Уже почти стемнело. Я терпеливо жду за деревом, глядя на извилистую лесную дорогу. Асфальт тянется только в одном направлении – к дому местных королей. Странно, адвокат опаздывает на пятнадцать минут, такого раньше не было. Небольшое волнение закрадывается внутрь: не хочется переносить планы на другой день, так как у меня все готово к их осуществлению и мое сознание в том числе. Похрустываю пальцами, жду. И вот, наконец, слышится шум машины, через деревья пробивается рваный свет фар. Облегченно вздыхаю. Раздается хлопок, автомобиль идет юзом и останавливается на обочине. Я заранее раскидал шипы на повороте. Все прекрасно. Накидываю капюшон на голову и надеваю перчатки. Начинаю пробираться к моему «приятелю».
– Да что за... – Цукерман злится. Два передних колеса проколоты.

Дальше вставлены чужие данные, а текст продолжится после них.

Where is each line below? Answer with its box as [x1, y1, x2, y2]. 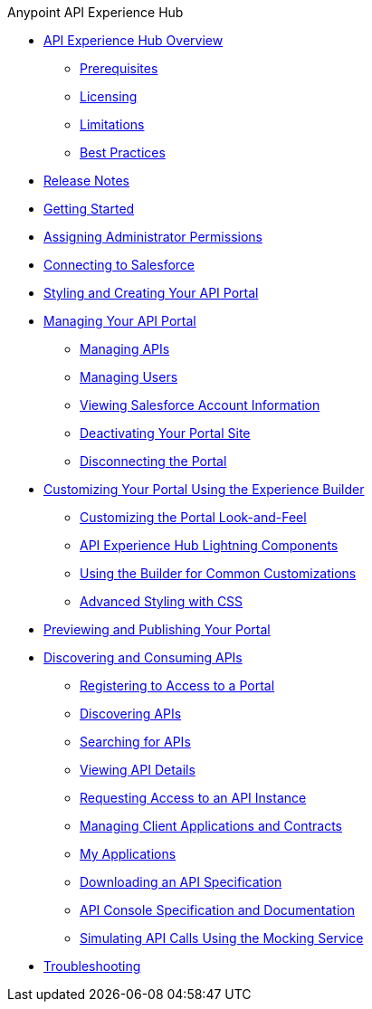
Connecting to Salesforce [43, 257, 196, 272]
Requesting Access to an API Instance [80, 790, 307, 805]
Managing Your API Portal [43, 313, 196, 328]
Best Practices [80, 145, 166, 160]
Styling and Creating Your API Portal [43, 285, 259, 300]
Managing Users [80, 369, 178, 385]
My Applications [80, 846, 176, 861]
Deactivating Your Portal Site [80, 425, 251, 441]
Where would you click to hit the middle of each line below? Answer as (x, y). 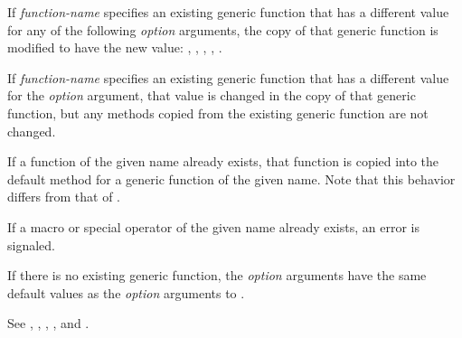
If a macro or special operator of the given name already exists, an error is (213, 226)
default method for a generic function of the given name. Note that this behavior (231, 178)
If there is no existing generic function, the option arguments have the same (217, 275)
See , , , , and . (48, 323)
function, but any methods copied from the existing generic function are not (218, 113)
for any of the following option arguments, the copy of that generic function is (223, 29)
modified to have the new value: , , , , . (115, 47)
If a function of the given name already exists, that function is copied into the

Он, присев на корточки, осматривает их и качает головой. – Ну как так-то?! Твою в душу Бога мать! – выдает он набор не свойственного интеллигенту лексикона. От его брани затихает все вокруг. В злости он пинает покрышку ногой и достает сотовый телефон.
Я выхожу из темноты леса на дорогу в нескольких метрах от него. Вижу, как он ковыряется в своем мобильнике. Ускоряю шаг: ему нельзя дать возможность сделать звонок. Достаю из кармана кастет. Наконец он меня замечает и от неожиданности шарахается назад.
– Что за…
Я со всего маха бью ему по ребрам, еще и еще. Кулак в железных доспехах последовательно пересчитывает ему кости. Адвокат взвизгивает и падает, телефон отлетает в сторону. Поднимаю, смотрю, кому он звонил. Слава Богу, не успел совершить вызов. Бросаю мобильник на землю и растаптываю его ногой. Цукерман, кряхтя, поднимается и пытается скрыться в лесу. Кидаюсь за ним, хватаю его и, заломив руку, с разворота бью лицом о ствол дерева. Хрустит переносица, он падает на колени. Прижимаюсь ртом к его уху, чтобы этот ублюдок уж точно не пропустил ни единого моего слова.
– Привет, дружище!
– Я не понимаю, – он мотает головой. Кровавые сопли при каждом выдохе надуваются пузырями. – У меня есть деньги. Много денег, – добавляет он, словно в этой жизни все можно решить рублем.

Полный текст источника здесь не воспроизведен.